I stood just to the side of her grave. Looking down, I imagined her in a bed with a gorgeous white dress on, hands over her chest as she breathed calmly, her stomach lifting up and down to her gentle breaths. I fantasized this because it was peaceful. She was no longer missing limbs, she was no longer dead. She was just her fascinating old self. When she would awake, I would be there to move the hair out of her eyes and feed her breakfast in bed...

What am I doing. She's gone. Brendon, she's dead. Christopher killed her, and you were going to kill Christopher for that. You were going to kill him for ruining everyone's lives. Yeah.

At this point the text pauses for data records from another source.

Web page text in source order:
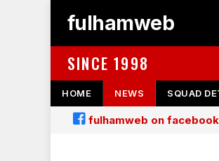
fulhamweb
SINCE 1998
HOME NEWS SQUAD
fulhamweb on facebook
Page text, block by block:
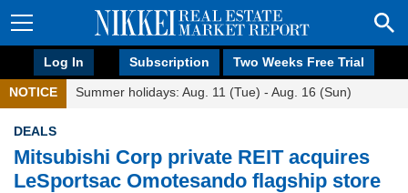
Log In Subscription Two Weeks Free Trial
NOTICE Summer holidays: Aug. 11 (Tue) - Aug. 16 (Sun)
DEALS
Mitsubishi Corp private REIT acquires
LeSportsac Omotesando flagship store
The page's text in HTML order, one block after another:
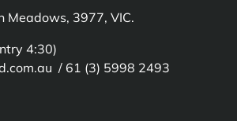
Meadows, 3977, VIC.
4:30)
/ 61 (3) 5998 2493
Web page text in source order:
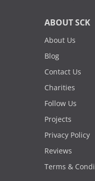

I laid the bouquet that I had made for her on the ground over her grave. I waited for a second, as if she would reach her hand up to grab it and smell it, smiling. But that wasn't going to happen either. My fantasies from my childhood would never come true, not even for this very moment that I needed it the most.

Where ever Leslie is now, I knew she was watching. I knew I had to continue living for her. She was free now, nobody would ever cause her pain or sadness anymore. But she was indefinitely pressed into my house of memories.

I just wanted to pretend that she was really here right now. So I began praying for it. "Leslie, please give me the strength to do what is right. And please protect me while I do so. I love you to the moon and back. I would do anything to have you here with me right now. I hope that where you are now, it makes you happy, because that's all I ever wanted for you." Then I placed a stone on top of her grave before turning my back to it. I would probably never be able to return without losing it at the sight of her grave. Something that shouldn't be there.

Tomorrow would be a whole new day, another heart wrenching, soul breaking nightmare. I wasn't prepared for what I had to do. Killing somebody, anybody, it would never come naturally to a wimpy nerd kid like me. I would train. But first I had to get a weapon.

I whipped off the hot tears that were streaming down my face, the tips of my mouth curled into a smile, and my eye might have twitched just a bit after imaging the death of somebody Christopher loves.